- Born: 1977 (age 48–49) Dublin
- Occupations: Chef and restaurateur

= Oliver Dunne =

Irish head chef and restaurant owner

Oliver Dunne (Dublin, 1977) is an Irish chef and restaurant owner. He is the owner of the Michelin-starred restaurant Bon Appétit in Malahide, County Dublin. Dunne was a regular guest in the former Irish TV-show The Afternoon Show.

Dunne started his career as commis at Gotham Café in Dublin. From there he went on to work at other places, including the Peacock Alley, before he left for London. In London he worked for chefs such as Gordon Ramsay and Gary Rhodes.

In 2003, Dunne returned to Ireland. He started working as head chef in restaurant Zucchini in Ranelagh. Within a few weeks, he renamed the place to Mint. In 2006, Dylan McGrath took over the spadle when Dunne bought Bon Appétit in Malahide. Dunne was awarded a Michelin star in 2008 for his cooking there.
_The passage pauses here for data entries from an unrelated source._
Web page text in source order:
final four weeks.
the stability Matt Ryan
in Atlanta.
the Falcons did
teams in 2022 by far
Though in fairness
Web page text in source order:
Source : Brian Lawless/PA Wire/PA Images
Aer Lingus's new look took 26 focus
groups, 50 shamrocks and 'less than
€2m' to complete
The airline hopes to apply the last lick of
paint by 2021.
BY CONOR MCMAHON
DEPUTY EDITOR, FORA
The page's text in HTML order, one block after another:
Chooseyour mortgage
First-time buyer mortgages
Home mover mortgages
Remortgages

Besides his work at the restaurant, Dunne also acts as guest-chef for the Dublin Cookery School, an institution for cooking courses.
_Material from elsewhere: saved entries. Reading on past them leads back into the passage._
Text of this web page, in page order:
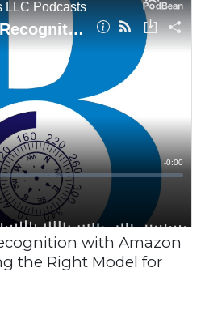
with Amazon
the Right Model for
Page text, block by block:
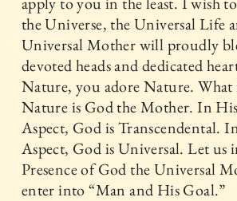
the Universe, the Universal Life
Universal Mother will proudly
devoted heads and dedicated
Nature, you adore Nature. What
Nature is God the Mother. In
Aspect, God is Transcendental.
Aspect, God is Universal. Let us
Presence of God the Universal
enter into “Man and His Goal.”
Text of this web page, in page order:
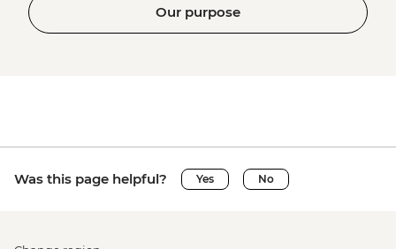
Our purpose
Was this page helpful? Yes No
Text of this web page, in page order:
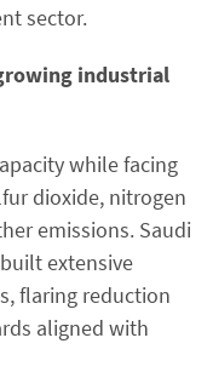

In August 2013 he opened a new restaurant in the Clarence Hotel, together with Rory Carville.

== Severed head tweet ==
In August 2013, Dunne received a negative review by Sunday Independent food critic Lucinda O'Sullivan of his restaurant Cleaver East, which had recently opened. He posted an image on Twitter of himself holding a meat cleaver alongside Carville holding O'Sullivan's bloodied head. The image was reported to gardaí.

==Personal life==
Dunne lives in Malahide with his wife and two children.